- [What is required]:
The records follow. Give them all back exactly.

"""

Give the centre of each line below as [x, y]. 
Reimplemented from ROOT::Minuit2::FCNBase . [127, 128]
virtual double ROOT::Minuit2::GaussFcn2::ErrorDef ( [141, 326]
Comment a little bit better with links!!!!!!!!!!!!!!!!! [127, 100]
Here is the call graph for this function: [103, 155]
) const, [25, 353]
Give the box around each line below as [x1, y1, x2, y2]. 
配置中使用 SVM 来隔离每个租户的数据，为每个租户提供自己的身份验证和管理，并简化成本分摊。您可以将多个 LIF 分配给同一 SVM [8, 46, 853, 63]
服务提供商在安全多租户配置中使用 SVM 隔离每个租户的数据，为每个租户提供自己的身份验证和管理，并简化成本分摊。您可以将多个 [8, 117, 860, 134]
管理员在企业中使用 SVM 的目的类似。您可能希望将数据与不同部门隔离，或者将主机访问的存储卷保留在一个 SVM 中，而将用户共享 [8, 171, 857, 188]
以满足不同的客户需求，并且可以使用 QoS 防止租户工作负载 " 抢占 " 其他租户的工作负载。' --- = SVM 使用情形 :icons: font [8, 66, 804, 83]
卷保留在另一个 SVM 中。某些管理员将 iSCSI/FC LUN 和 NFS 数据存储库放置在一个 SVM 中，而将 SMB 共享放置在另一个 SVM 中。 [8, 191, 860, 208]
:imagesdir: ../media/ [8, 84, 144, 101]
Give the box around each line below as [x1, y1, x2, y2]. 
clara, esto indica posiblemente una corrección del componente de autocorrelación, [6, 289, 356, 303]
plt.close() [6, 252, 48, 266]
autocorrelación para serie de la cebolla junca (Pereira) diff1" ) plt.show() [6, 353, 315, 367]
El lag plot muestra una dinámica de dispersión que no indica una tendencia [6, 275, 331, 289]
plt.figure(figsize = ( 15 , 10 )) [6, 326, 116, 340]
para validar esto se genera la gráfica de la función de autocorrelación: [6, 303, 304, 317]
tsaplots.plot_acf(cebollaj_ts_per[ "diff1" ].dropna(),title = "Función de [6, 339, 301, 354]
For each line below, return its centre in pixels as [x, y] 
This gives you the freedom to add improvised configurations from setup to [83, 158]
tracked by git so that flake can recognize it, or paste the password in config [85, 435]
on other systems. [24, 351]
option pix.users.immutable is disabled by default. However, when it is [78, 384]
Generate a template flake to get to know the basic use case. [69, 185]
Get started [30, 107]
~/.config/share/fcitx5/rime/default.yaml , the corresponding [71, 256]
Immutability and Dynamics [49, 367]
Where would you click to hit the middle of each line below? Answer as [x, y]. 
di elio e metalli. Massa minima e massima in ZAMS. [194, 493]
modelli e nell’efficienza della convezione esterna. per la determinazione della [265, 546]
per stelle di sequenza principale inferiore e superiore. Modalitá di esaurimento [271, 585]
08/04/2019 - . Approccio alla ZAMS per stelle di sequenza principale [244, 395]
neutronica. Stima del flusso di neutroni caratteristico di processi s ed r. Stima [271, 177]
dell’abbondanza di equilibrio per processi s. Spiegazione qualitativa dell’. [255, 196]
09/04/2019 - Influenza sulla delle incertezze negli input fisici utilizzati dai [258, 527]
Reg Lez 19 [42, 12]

"""

- [Result below]:
Give the centre of each line below as [x, y]. 
Reimplemented from ROOT::Minuit2::FCNBase . [127, 128]
virtual double ROOT::Minuit2::GaussFcn2::ErrorDef ( [141, 326]
Comment a little bit better with links!!!!!!!!!!!!!!!!! [127, 100]
Here is the call graph for this function: [103, 155]
) const, [25, 353]
Give the box around each line below as [x1, y1, x2, y2]. 
配置中使用 SVM 来隔离每个租户的数据，为每个租户提供自己的身份验证和管理，并简化成本分摊。您可以将多个 LIF 分配给同一 SVM [8, 46, 853, 63]
服务提供商在安全多租户配置中使用 SVM 隔离每个租户的数据，为每个租户提供自己的身份验证和管理，并简化成本分摊。您可以将多个 [8, 117, 860, 134]
管理员在企业中使用 SVM 的目的类似。您可能希望将数据与不同部门隔离，或者将主机访问的存储卷保留在一个 SVM 中，而将用户共享 [8, 171, 857, 188]
以满足不同的客户需求，并且可以使用 QoS 防止租户工作负载 " 抢占 " 其他租户的工作负载。' --- = SVM 使用情形 :icons: font [8, 66, 804, 83]
卷保留在另一个 SVM 中。某些管理员将 iSCSI/FC LUN 和 NFS 数据存储库放置在一个 SVM 中，而将 SMB 共享放置在另一个 SVM 中。 [8, 191, 860, 208]
:imagesdir: ../media/ [8, 84, 144, 101]
Give the box around each line below as [x1, y1, x2, y2]. 
clara, esto indica posiblemente una corrección del componente de autocorrelación, [6, 289, 356, 303]
plt.close() [6, 252, 48, 266]
autocorrelación para serie de la cebolla junca (Pereira) diff1" ) plt.show() [6, 353, 315, 367]
El lag plot muestra una dinámica de dispersión que no indica una tendencia [6, 275, 331, 289]
plt.figure(figsize = ( 15 , 10 )) [6, 326, 116, 340]
para validar esto se genera la gráfica de la función de autocorrelación: [6, 303, 304, 317]
tsaplots.plot_acf(cebollaj_ts_per[ "diff1" ].dropna(),title = "Función de [6, 339, 301, 354]
For each line below, return its centre in pixels as [x, y] 
This gives you the freedom to add improvised configurations from setup to [83, 158]
tracked by git so that flake can recognize it, or paste the password in config [85, 435]
on other systems. [24, 351]
option pix.users.immutable is disabled by default. However, when it is [78, 384]
Generate a template flake to get to know the basic use case. [69, 185]
Get started [30, 107]
~/.config/share/fcitx5/rime/default.yaml , the corresponding [71, 256]
Immutability and Dynamics [49, 367]
Where would you click to hit the middle of each line below? Answer as [x, y]. 
di elio e metalli. Massa minima e massima in ZAMS. [194, 493]
modelli e nell’efficienza della convezione esterna. per la determinazione della [265, 546]
per stelle di sequenza principale inferiore e superiore. Modalitá di esaurimento [271, 585]
08/04/2019 - . Approccio alla ZAMS per stelle di sequenza principale [244, 395]
neutronica. Stima del flusso di neutroni caratteristico di processi s ed r. Stima [271, 177]
dell’abbondanza di equilibrio per processi s. Spiegazione qualitativa dell’. [255, 196]
09/04/2019 - Influenza sulla delle incertezze negli input fisici utilizzati dai [258, 527]
Reg Lez 19 [42, 12]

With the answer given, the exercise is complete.